# I'm losing hope



## York (Feb 26, 2008)

I'm losing hope I'll ever come back to the real me. Every day is such a struggle, it's like I'm a character in a book, it's not me, reality is not the real reality, and I feel so trapped! My kids grow, and I miss out. I can't make choices about my life situation, I can't feel what I want. Is it possible to recover when it's been as bad as this? When I've lost myself and everything so completely? I don't remember how it's supposed to feel, does it matter or not?
I hate to bring this up, but I think I'm going to end this if I'm not better over the summer. I just can't go on like this. What on earth should I do? I never get any time to rest, I'm scared of everything, nothing makes sense. I feel like I'm psychotic. I don't want to be crazy anymore. 
I'm wondering if I should go into a ward for a while, my son would have to change school, but it's better than me killing myself right?


----------



## china77 (Aug 27, 2010)

york said:


> I'm losing hope I'll ever come back to the real me. Every day is such a struggle, it's like I'm a character in a book, it's not me, reality is not the real reality, and I feel so trapped! My kids grow, and I miss out. I can't make choices about my life situation, I can't feel what I want. Is it possible to recover when it's been as bad as this? When I've lost myself and everything so completely? I don't remember how it's supposed to feel, does it matter or not?
> I hate to bring this up, but I think I'm going to end this if I'm not better over the summer. I just can't go on like this. What on earth should I do? I never get any time to rest, I'm scared of everything, nothing makes sense. I feel like I'm psychotic. I don't want to be crazy anymore.
> I'm wondering if I should go into a ward for a while, my son would have to change school, but it's better than me killing myself right?

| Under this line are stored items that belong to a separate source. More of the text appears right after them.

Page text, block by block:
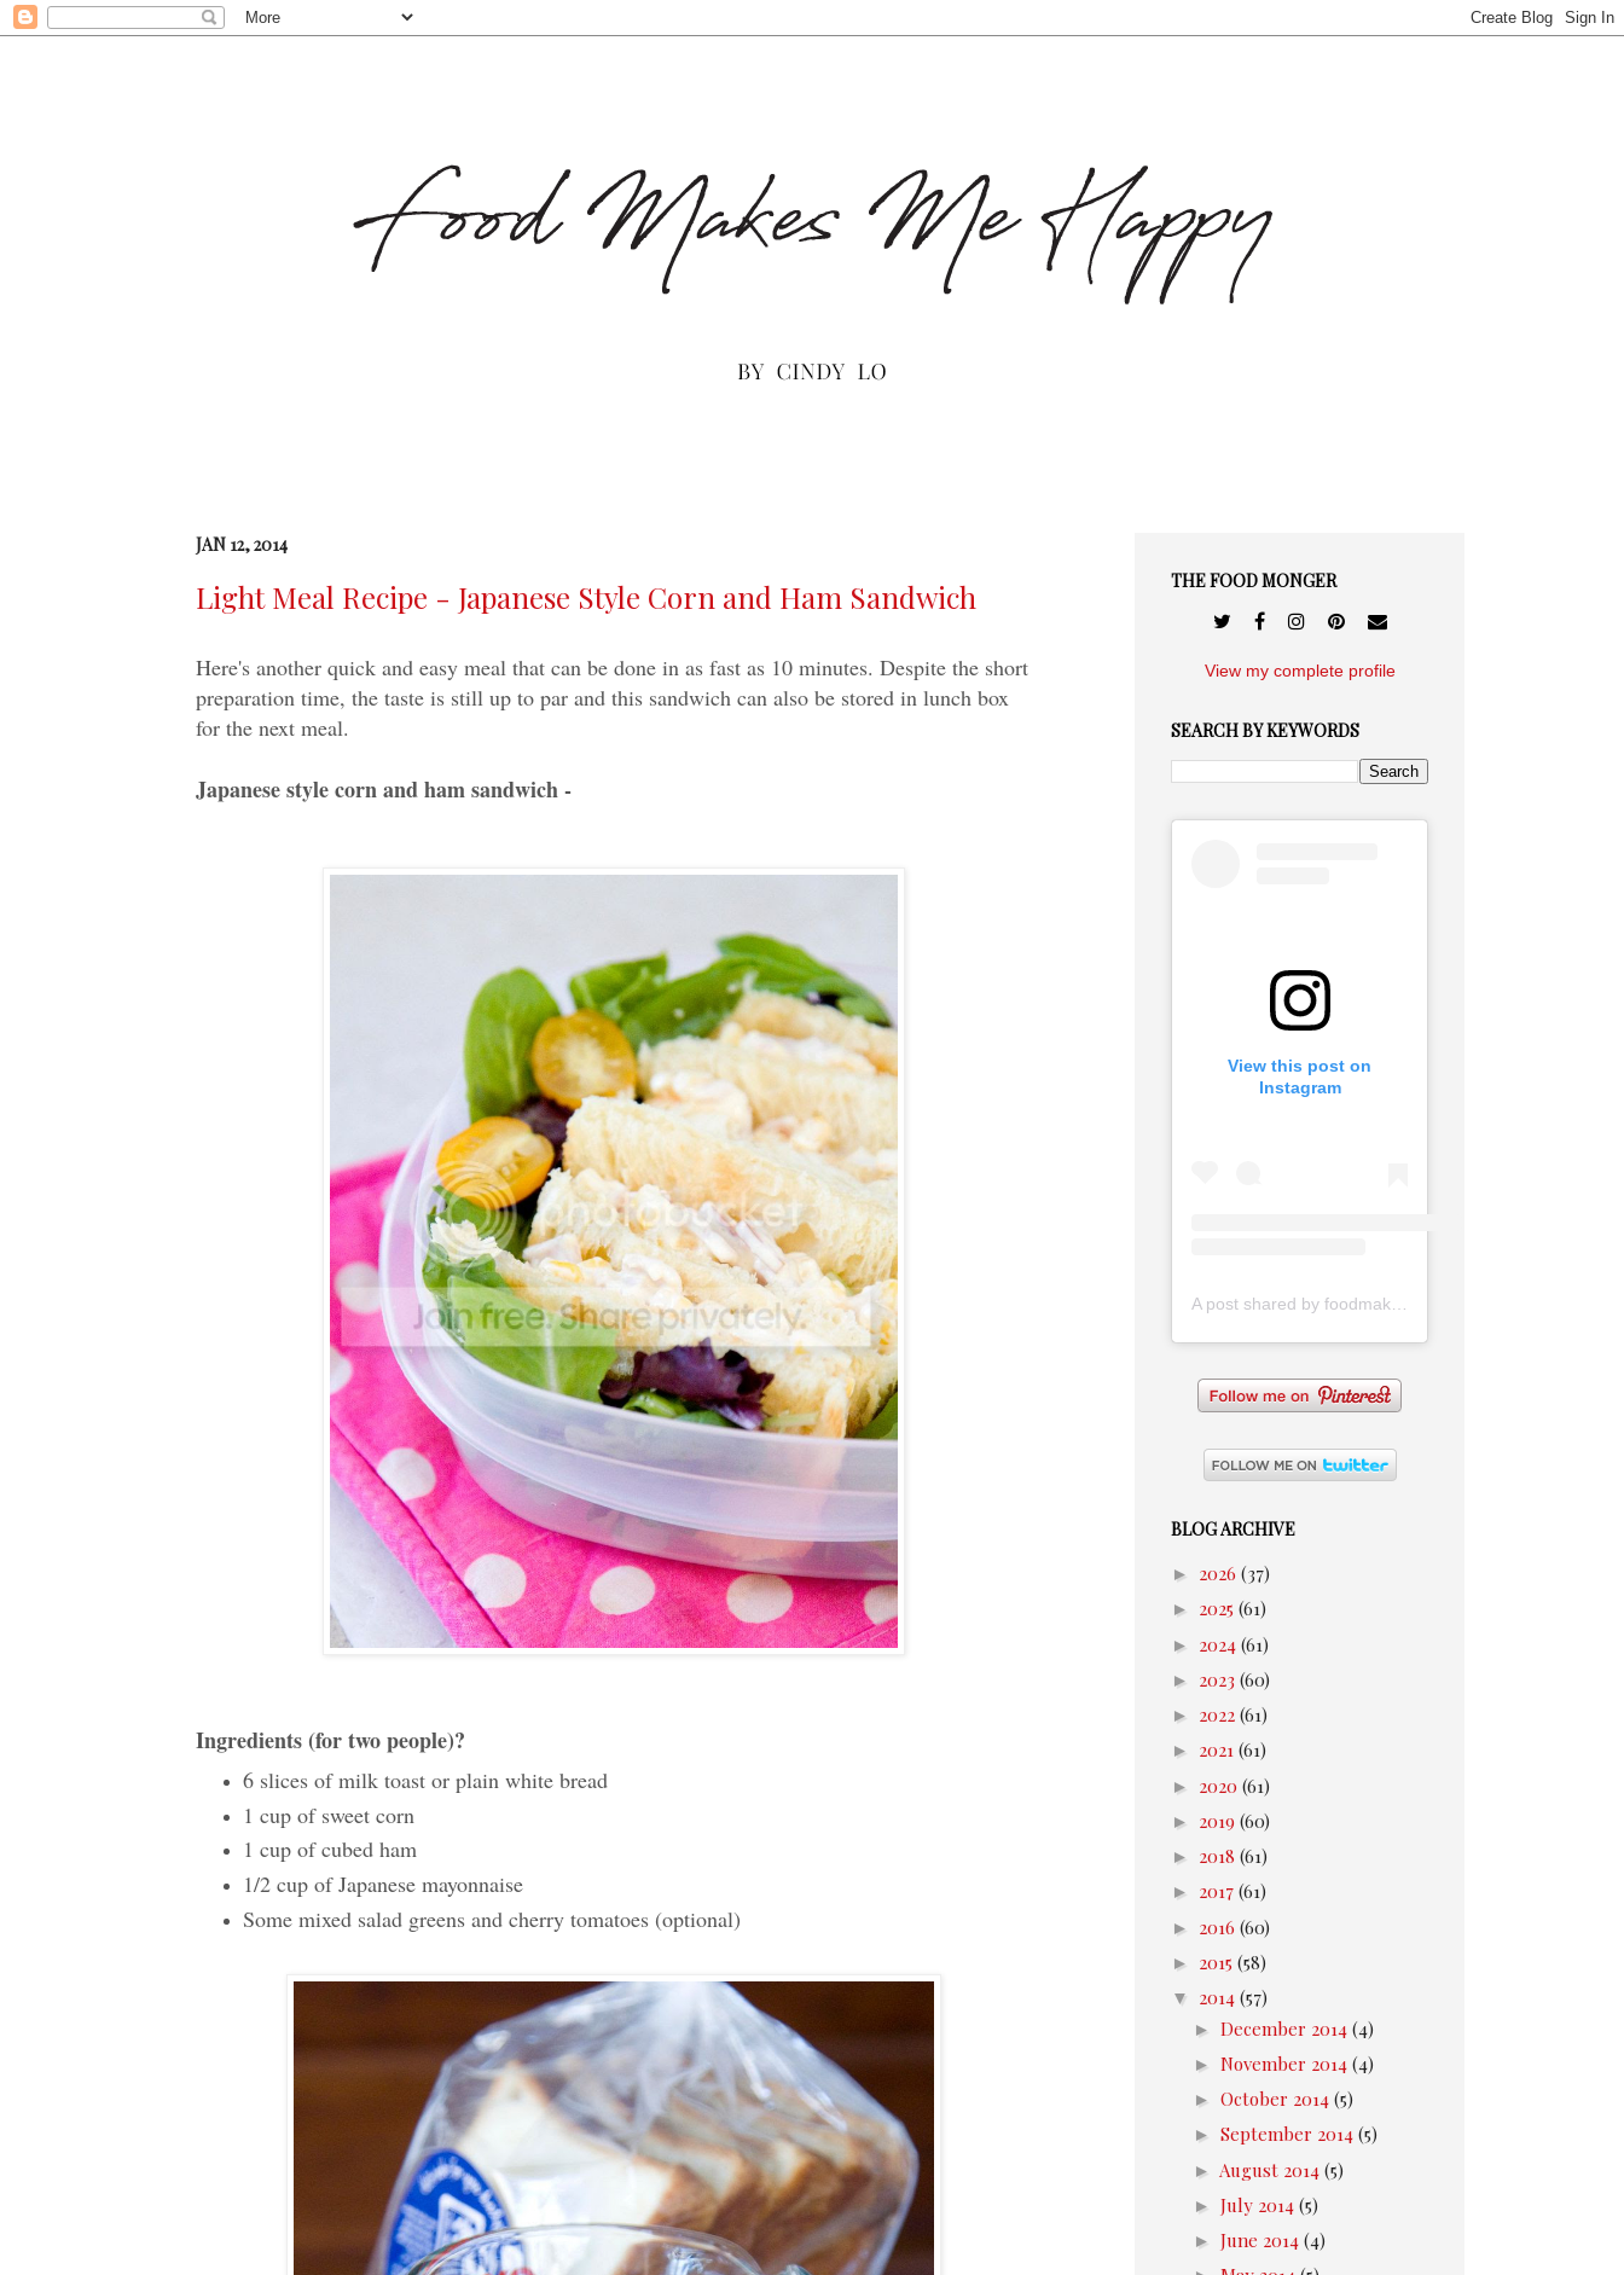
JAN 12, 2014
Light Meal Recipe - Japanese Style Corn and Ham Sandwich
Here's another quick and easy meal that can be done in as fast as 10 minutes. Despite the short
preparation time, the taste is still up to par and this sandwich can also be stored in lunch box
for the next meal.
Japanese style corn and ham sandwich -
Ingredients (for two people)?
6 slices of milk toast or plain white bread
1 cup of sweet corn
1 cup of cubed ham
1/2 cup of Japanese mayonnaise
Some mixed salad greens and cherry tomatoes (optional)
THE FOOD MONGER
View my complete profile
SEARCH BY KEYWORDS
View this post on
Instagram
A post shared by foodmakesmehappy (@foodmakesmehappy)
BLOG ARCHIVE
► 2026 (37)
► 2025 (61)
► 2024 (61)
► 2023 (60)
► 2022 (61)
► 2021 (61)
► 2020 (61)
► 2019 (60)
► 2018 (61)
► 2017 (61)
► 2016 (60)
► 2015 (58)
▼ 2014 (57)
► December 2014 (4)
► November 2014 (4)
► October 2014 (5)
► September 2014 (5)
► August 2014 (5)
► July 2014 (5)
► June 2014 (4)
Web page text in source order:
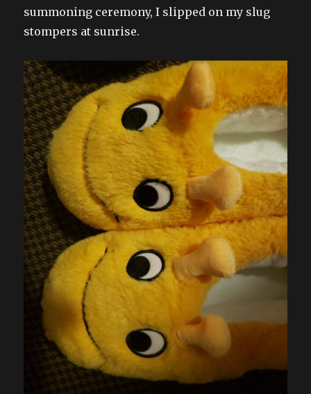
summoning ceremony, I slipped on my slug
stompers at sunrise.
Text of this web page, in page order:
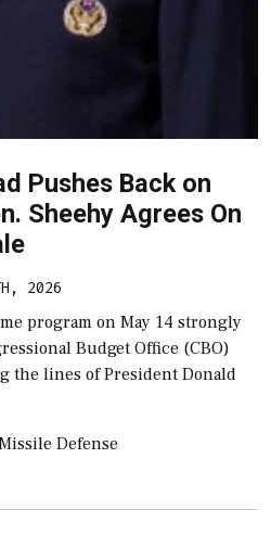
Pushes Back on
Sheehy Agrees On
2026
program on May 14 strongly
Budget Office (CBO)
the lines of President Donald
Defense
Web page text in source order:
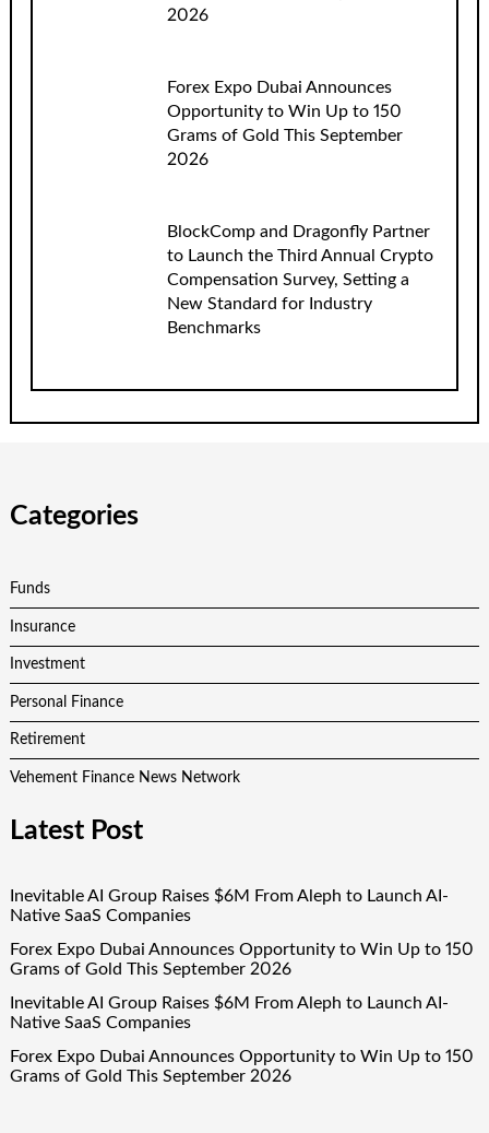
2026
Forex Expo Dubai Announces
Opportunity to Win Up to 150
Grams of Gold This September
2026
BlockComp and Dragonfly Partner
to Launch the Third Annual Crypto
Compensation Survey, Setting a
New Standard for Industry
Benchmarks
Categories
Funds
Insurance
Investment
Personal Finance
Retirement
Vehement Finance News Network
Latest Post
Inevitable AI Group Raises $6M From Aleph to Launch AI-
Native SaaS Companies
Forex Expo Dubai Announces Opportunity to Win Up to 150
Grams of Gold This September 2026
Inevitable AI Group Raises $6M From Aleph to Launch AI-
Native SaaS Companies
Forex Expo Dubai Announces Opportunity to Win Up to 150
Grams of Gold This September 2026

You got to hang on. It will pass. Anything is better than killing yourself. I think maybe you should go into a ward if you think that will help you.


----------



## Surfingisfun001 (Sep 25, 2007)

Are you taking meds? I hate taking meds but being as bad as I am I need to otherwise I get major suicidal thoughts. I can't stand living like this either but I feel like I am only given one shot at life and if I end things, then that's it. Hang in there because things very well may get better and if they don't you will die one day anyways. When I am on meds I suffer but don't want to kill myself, when I am not on meds I want to kill myself. Take meds it sounds serious.


----------



## York (Feb 26, 2008)

I've cut back on the benzo's.. I feel horrible. It was o.k for a while, now it's chaos. I really don't know what to do next, it's like Im starting to realize how bad my situation really is. The memories are flooding back, and I'm in shock trying to deal with what I've missed out on with my baby son. I feel like it's just too damn much to handle for one person, all the pain I feel. I'm so confused, my identity is such a mess!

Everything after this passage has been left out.